* **PROVIDED INFORMATION**:
▶

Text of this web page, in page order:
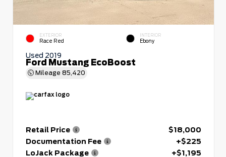
EXTERIOR
Race Red
INTERIOR
Ebony
Used 2019
Ford Mustang EcoBoost
Mileage 85,420
Retail Price
$18,000
Documentation Fee
+$225
LoJack Package
+$1,195
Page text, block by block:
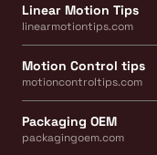
Linear Motion Tips
linearmotiontips.com
Motion Control tips
motioncontroltips.com
Packaging OEM
packagingoem.com
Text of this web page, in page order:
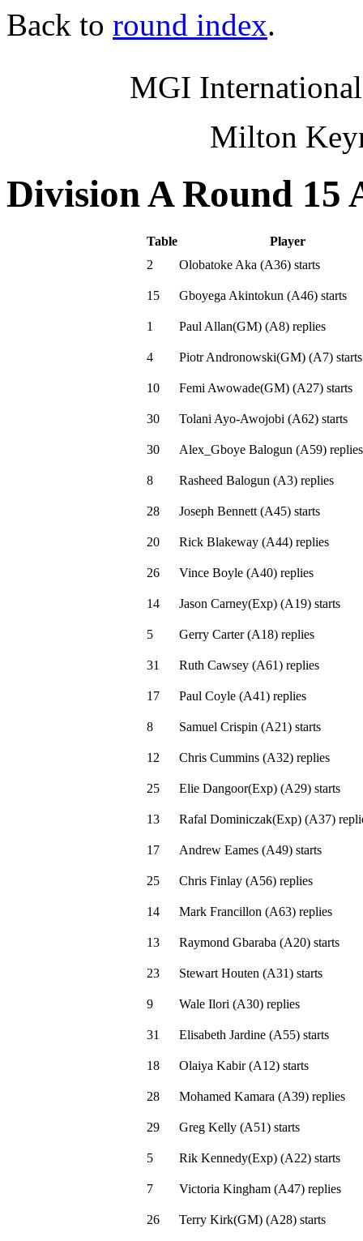
Back to round index.
MGI
Milton
Division A Round 15
Table
Player
2
Olobatoke Aka (A36)starts
15 Gboyega Akintokun (A46)starts
1 Paul Allan(GM) (A8)replies
4 Piotr Andronowski(GM) (A7)starts
10 Femi Awowade(GM) (A27)starts
30 Tolani Ayo-Awojobi (A62)starts
30 Alex_Gboye Balogun (A59)replies
8 Rasheed Balogun (A3)replies
28 Joseph Bennett (A45)starts
20 Rick Blakeway (A44)replies
26 Vince Boyle (A40)replies
14 Jason Carney(Exp) (A19)starts
5 Gerry Carter (A18)replies
31 Ruth Cawsey (A61)replies
17 Paul Coyle (A41)replies
8 Samuel Crispin (A21)starts
12 Chris Cummins (A32)replies
25 Elie Dangoor(Exp) (A29)starts
13 Rafal Dominiczak(Exp) (A37)
17 Andrew Eames (A49)starts
25 Chris Finlay (A56)replies
14 Mark Francillon (A63)replies
13 Raymond Gbaraba (A20)starts
23 Stewart Houten (A31)starts
9 Wale Ilori (A30)replies
31 Elisabeth Jardine (A55)starts
18 Olaiya Kabir (A12)starts
28 Mohamed Kamara (A39)replies
29 Greg Kelly (A51)starts
5 Rik Kennedy(Exp) (A22)starts
7 Victoria Kingham (A47)replies
26 Terry Kirk(GM) (A28)starts
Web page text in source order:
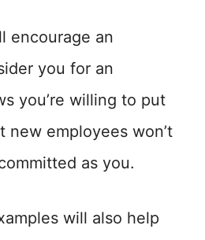
encourage an
you for an
you’re willing to put
new employees won’t
as you.
will also help
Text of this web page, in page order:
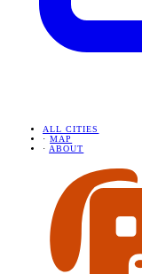
ALL CITIES
· MAP
· ABOUT
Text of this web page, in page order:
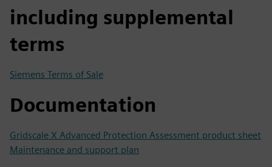
including supplemental
terms
Siemens Terms of Sale
Documentation
Gridscale X Advanced Protection Assessment product sheet
Maintenance and support plan
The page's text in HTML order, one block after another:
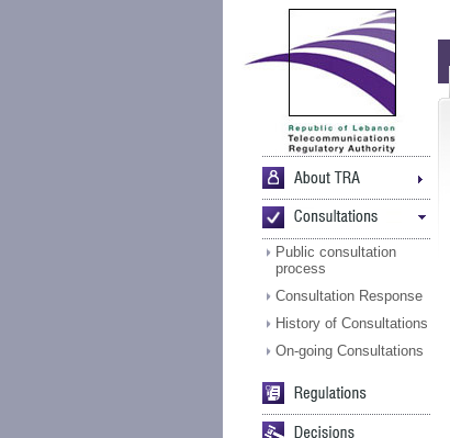
Public consultation
process
Consultation Response
History of Consultations
On-going Consultations
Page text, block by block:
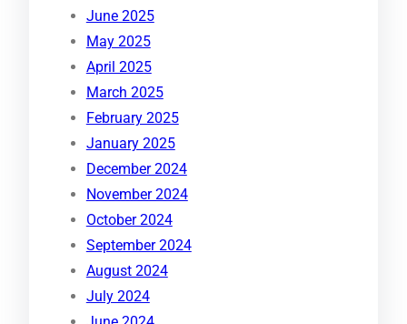
June 2025
May 2025
April 2025
March 2025
February 2025
January 2025
December 2024
November 2024
October 2024
September 2024
August 2024
July 2024

◀

* **WHAT YOU HAVE TO DO**: Give back the full listing word for word, with the pictures left out.

* **EXERCISE RESULT**:
Text of this web page, in page order:
EXTERIOR
Race Red
INTERIOR
Ebony
Used 2019
Ford Mustang EcoBoost
Mileage 85,420
Retail Price
$18,000
Documentation Fee
+$225
LoJack Package
+$1,195
Page text, block by block:
Linear Motion Tips
linearmotiontips.com
Motion Control tips
motioncontroltips.com
Packaging OEM
packagingoem.com
Text of this web page, in page order:
Back to round index.
MGI
Milton
Division A Round 15
Table
Player
2
Olobatoke Aka (A36)starts
15 Gboyega Akintokun (A46)starts
1 Paul Allan(GM) (A8)replies
4 Piotr Andronowski(GM) (A7)starts
10 Femi Awowade(GM) (A27)starts
30 Tolani Ayo-Awojobi (A62)starts
30 Alex_Gboye Balogun (A59)replies
8 Rasheed Balogun (A3)replies
28 Joseph Bennett (A45)starts
20 Rick Blakeway (A44)replies
26 Vince Boyle (A40)replies
14 Jason Carney(Exp) (A19)starts
5 Gerry Carter (A18)replies
31 Ruth Cawsey (A61)replies
17 Paul Coyle (A41)replies
8 Samuel Crispin (A21)starts
12 Chris Cummins (A32)replies
25 Elie Dangoor(Exp) (A29)starts
13 Rafal Dominiczak(Exp) (A37)
17 Andrew Eames (A49)starts
25 Chris Finlay (A56)replies
14 Mark Francillon (A63)replies
13 Raymond Gbaraba (A20)starts
23 Stewart Houten (A31)starts
9 Wale Ilori (A30)replies
31 Elisabeth Jardine (A55)starts
18 Olaiya Kabir (A12)starts
28 Mohamed Kamara (A39)replies
29 Greg Kelly (A51)starts
5 Rik Kennedy(Exp) (A22)starts
7 Victoria Kingham (A47)replies
26 Terry Kirk(GM) (A28)starts
Web page text in source order:
encourage an
you for an
you’re willing to put
new employees won’t
as you.
will also help
Text of this web page, in page order:
ALL CITIES
· MAP
· ABOUT
Text of this web page, in page order:
including supplemental
terms
Siemens Terms of Sale
Documentation
Gridscale X Advanced Protection Assessment product sheet
Maintenance and support plan
The page's text in HTML order, one block after another:
Public consultation
process
Consultation Response
History of Consultations
On-going Consultations
Page text, block by block:
June 2025
May 2025
April 2025
March 2025
February 2025
January 2025
December 2024
November 2024
October 2024
September 2024
August 2024
July 2024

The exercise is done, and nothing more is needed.